| AIM OF THE TASK |
Among the entries below, copy every line that carries the word "baseboard".

| RECORD SET |
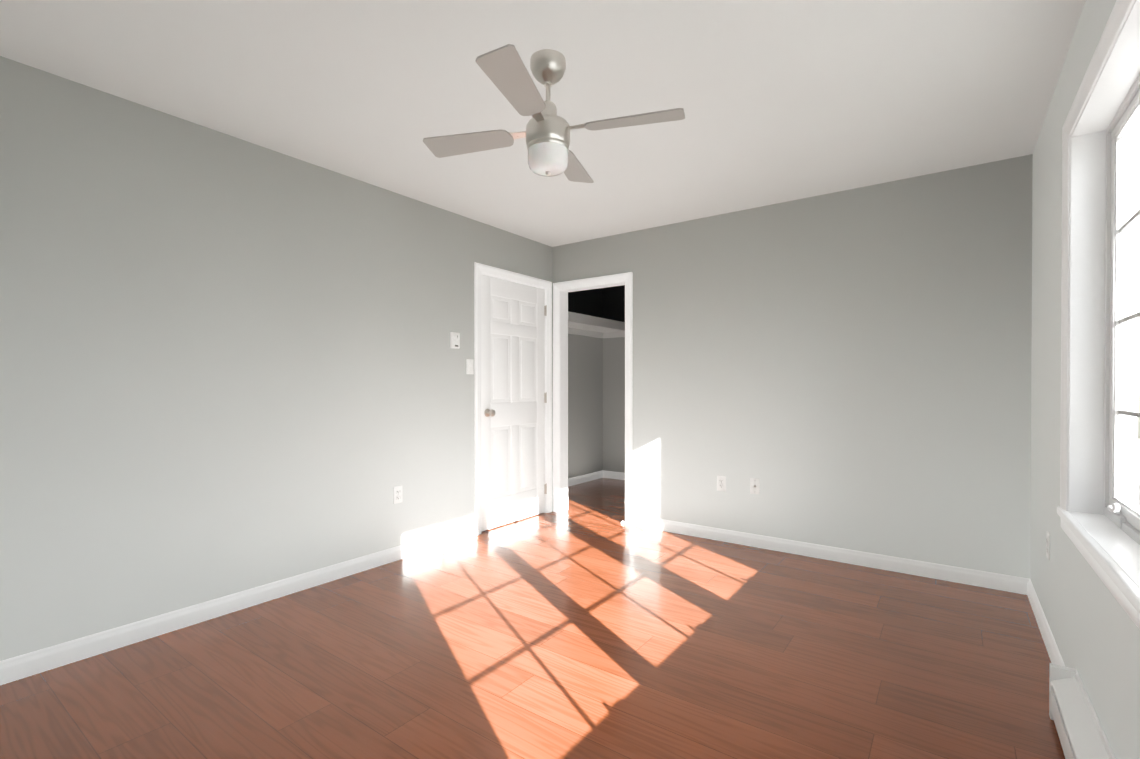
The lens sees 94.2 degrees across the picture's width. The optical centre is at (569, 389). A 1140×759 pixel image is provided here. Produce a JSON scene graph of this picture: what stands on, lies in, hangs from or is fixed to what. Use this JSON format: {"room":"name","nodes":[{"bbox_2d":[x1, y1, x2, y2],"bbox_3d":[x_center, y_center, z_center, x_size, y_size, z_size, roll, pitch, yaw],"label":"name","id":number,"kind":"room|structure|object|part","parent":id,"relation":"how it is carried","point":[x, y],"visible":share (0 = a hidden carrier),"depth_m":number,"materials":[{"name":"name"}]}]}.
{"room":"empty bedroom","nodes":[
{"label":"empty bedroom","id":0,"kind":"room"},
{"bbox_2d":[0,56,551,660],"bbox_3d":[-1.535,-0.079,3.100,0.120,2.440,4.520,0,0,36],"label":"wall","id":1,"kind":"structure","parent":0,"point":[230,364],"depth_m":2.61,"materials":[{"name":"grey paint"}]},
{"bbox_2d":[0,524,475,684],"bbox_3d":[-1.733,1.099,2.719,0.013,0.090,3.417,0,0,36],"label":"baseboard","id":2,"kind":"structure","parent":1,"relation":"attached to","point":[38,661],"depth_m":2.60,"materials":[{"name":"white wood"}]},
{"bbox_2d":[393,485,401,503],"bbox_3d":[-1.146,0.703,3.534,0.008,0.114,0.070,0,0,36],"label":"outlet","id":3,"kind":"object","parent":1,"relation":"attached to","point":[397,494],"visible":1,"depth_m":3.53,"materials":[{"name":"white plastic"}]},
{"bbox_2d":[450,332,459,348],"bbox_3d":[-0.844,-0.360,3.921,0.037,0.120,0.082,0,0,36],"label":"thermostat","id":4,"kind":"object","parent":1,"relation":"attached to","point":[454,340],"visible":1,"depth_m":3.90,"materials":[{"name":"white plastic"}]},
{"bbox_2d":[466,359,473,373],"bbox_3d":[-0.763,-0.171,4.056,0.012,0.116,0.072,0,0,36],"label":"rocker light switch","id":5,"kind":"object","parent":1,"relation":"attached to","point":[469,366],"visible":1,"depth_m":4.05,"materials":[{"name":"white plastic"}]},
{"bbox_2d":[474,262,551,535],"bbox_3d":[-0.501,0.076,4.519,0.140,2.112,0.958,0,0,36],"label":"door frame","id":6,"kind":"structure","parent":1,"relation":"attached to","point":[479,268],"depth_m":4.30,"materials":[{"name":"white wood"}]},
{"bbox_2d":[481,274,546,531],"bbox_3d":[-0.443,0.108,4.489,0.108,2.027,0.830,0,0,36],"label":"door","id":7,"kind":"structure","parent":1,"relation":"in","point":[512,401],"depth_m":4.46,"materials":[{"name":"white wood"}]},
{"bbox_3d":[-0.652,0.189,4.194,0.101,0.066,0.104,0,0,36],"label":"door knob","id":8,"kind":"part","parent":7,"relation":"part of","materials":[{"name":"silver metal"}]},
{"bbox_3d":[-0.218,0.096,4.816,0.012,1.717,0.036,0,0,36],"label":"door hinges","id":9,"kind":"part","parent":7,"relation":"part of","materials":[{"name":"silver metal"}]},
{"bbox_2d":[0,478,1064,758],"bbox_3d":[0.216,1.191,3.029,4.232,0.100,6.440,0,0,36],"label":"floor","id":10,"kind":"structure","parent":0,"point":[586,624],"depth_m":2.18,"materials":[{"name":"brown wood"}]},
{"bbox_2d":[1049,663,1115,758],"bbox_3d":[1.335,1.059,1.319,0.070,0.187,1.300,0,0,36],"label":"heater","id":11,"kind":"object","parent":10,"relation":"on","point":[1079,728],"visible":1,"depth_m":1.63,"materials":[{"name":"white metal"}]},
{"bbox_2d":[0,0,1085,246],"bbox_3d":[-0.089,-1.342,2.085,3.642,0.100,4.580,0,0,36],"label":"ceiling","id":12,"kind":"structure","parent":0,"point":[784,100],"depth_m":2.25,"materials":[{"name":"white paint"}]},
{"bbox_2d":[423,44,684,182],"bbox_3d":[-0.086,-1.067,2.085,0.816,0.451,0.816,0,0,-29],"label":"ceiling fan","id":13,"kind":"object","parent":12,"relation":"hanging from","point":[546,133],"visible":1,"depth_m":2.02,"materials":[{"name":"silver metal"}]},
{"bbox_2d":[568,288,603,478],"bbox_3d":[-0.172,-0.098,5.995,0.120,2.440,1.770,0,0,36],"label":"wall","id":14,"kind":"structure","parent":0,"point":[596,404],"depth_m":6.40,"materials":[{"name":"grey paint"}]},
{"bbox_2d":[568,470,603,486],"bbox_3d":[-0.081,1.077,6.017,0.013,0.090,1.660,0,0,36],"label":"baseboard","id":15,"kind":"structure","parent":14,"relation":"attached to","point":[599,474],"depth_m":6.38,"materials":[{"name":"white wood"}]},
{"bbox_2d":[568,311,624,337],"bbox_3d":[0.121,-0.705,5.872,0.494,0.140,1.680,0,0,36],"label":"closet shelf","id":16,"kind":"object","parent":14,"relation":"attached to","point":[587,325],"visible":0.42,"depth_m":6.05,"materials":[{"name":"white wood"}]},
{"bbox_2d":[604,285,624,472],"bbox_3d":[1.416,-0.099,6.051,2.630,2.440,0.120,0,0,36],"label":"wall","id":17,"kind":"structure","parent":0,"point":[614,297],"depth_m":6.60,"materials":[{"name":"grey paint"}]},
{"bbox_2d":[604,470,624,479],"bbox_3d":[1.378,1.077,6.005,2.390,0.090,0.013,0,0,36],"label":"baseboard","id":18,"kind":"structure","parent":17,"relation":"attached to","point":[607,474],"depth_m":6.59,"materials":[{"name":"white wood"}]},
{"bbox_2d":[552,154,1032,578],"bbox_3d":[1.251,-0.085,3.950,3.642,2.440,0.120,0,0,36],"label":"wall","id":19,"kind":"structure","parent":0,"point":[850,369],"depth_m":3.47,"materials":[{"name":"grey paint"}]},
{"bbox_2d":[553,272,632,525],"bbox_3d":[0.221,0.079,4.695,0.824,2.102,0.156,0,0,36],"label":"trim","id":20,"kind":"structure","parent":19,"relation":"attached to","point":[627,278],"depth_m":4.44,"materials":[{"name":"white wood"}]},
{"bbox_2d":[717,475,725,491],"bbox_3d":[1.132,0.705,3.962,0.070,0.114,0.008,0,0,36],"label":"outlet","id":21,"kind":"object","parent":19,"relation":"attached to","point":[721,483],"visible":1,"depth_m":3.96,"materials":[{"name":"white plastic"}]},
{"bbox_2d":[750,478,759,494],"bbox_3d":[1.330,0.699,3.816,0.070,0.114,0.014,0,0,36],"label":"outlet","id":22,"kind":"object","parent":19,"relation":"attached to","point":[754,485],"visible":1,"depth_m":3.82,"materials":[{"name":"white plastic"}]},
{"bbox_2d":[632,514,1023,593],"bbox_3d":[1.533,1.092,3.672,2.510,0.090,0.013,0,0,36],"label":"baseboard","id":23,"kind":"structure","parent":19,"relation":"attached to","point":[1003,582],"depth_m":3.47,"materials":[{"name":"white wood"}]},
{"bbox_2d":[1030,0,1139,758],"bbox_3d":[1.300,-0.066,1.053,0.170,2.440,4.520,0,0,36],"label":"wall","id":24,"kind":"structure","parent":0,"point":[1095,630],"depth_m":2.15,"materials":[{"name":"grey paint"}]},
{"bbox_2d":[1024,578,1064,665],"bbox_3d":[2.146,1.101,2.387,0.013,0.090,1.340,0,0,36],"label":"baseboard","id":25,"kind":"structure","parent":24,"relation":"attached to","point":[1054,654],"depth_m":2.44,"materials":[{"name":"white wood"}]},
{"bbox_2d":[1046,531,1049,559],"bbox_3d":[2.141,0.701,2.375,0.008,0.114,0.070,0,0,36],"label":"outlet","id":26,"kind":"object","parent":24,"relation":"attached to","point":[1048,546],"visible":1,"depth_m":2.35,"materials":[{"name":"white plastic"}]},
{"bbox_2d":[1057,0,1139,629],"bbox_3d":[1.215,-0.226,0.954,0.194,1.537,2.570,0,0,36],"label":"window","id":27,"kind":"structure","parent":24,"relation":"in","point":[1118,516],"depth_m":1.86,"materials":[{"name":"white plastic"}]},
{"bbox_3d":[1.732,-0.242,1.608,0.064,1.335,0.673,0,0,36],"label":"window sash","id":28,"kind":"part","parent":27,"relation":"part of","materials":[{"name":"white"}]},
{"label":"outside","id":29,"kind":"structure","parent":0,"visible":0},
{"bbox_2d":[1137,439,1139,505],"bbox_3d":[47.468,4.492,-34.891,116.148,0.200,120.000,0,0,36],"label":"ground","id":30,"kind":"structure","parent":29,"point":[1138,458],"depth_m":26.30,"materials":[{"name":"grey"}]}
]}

| ANSWER |
{"bbox_2d":[0,524,475,684],"bbox_3d":[-1.733,1.099,2.719,0.013,0.090,3.417,0,0,36],"label":"baseboard","id":2,"kind":"structure","parent":1,"relation":"attached to","point":[38,661],"depth_m":2.60,"materials":[{"name":"white wood"}]},
{"bbox_2d":[568,470,603,486],"bbox_3d":[-0.081,1.077,6.017,0.013,0.090,1.660,0,0,36],"label":"baseboard","id":15,"kind":"structure","parent":14,"relation":"attached to","point":[599,474],"depth_m":6.38,"materials":[{"name":"white wood"}]},
{"bbox_2d":[604,470,624,479],"bbox_3d":[1.378,1.077,6.005,2.390,0.090,0.013,0,0,36],"label":"baseboard","id":18,"kind":"structure","parent":17,"relation":"attached to","point":[607,474],"depth_m":6.59,"materials":[{"name":"white wood"}]},
{"bbox_2d":[632,514,1023,593],"bbox_3d":[1.533,1.092,3.672,2.510,0.090,0.013,0,0,36],"label":"baseboard","id":23,"kind":"structure","parent":19,"relation":"attached to","point":[1003,582],"depth_m":3.47,"materials":[{"name":"white wood"}]},
{"bbox_2d":[1024,578,1064,665],"bbox_3d":[2.146,1.101,2.387,0.013,0.090,1.340,0,0,36],"label":"baseboard","id":25,"kind":"structure","parent":24,"relation":"attached to","point":[1054,654],"depth_m":2.44,"materials":[{"name":"white wood"}]},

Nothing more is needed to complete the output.